The Central Command investigation concluded that the pilot, Commander David Zimmerman, had not been "cleared hot" by ground controllers and had "released his weapons before receiving clearance." Conditions on the desert bombing range made it difficult for him to distinguish the ground controllers' observation post from the target a little more than a mile away. One of the injured ground controllers, Air Force Staff Sergeant Timothy Cruising, was tasked with guiding Commander Zimmerman's final approach to the target but lost track of the aircraft. By the time he focused on the Hornet, realized that it was targeting the observation post, and called for Zimmerman to abort the run, it was too late.
"Tragedies such as this occur without warning," a statement issued by Secretary of Defense Rumsfeld noted, "and for reasons that are difficult to understand." Commander Zimmerman was relieved of his command.
"This Guy Just Killed Us!"
As Lieutenant Shane Osborne recalled the 1 April incident, "The first thing I thought was 'This guy just killed us!'" A Chinese pilot had stupidly, if accidentally, rammed his F-8 fighter into the Navy EP-3 Aries II surveillance aircraft. "I'm here to tell you," Lieutenant Osborne underscored to an exuberant crowd of dignitaries, well-wishers, and families at his home base of Whidbey Island Naval Air Station on 14 April, "we did it right. No apology is necessary on our part." But it was a harrowing two weeks before he and his crew of 23 men and women could enjoy freedom again.

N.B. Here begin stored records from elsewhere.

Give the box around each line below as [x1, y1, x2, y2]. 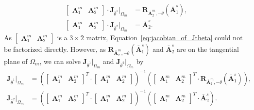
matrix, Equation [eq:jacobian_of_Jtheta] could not [86, 32, 243, 42]
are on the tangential [176, 44, 239, 54]
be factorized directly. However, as [4, 44, 106, 54]
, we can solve [39, 56, 81, 66]
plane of [4, 56, 28, 66]

The Chinese F-8 had twice closed to within three feet or so before finally striking the lumbering EP-3, which was on patrol in international airspace well offshore Hainan Island, outside the People's Republic of China's 12-mile territorial sea. "We snap-rolled to an about 130-degrees angle bank," Lieutenant Osborne explained, "which is getting near the inverted side. I remember looking up, seeing water when I lifted my head up. And then I saw another plane smoking toward the earth with flames coming out of it. We saw a chute."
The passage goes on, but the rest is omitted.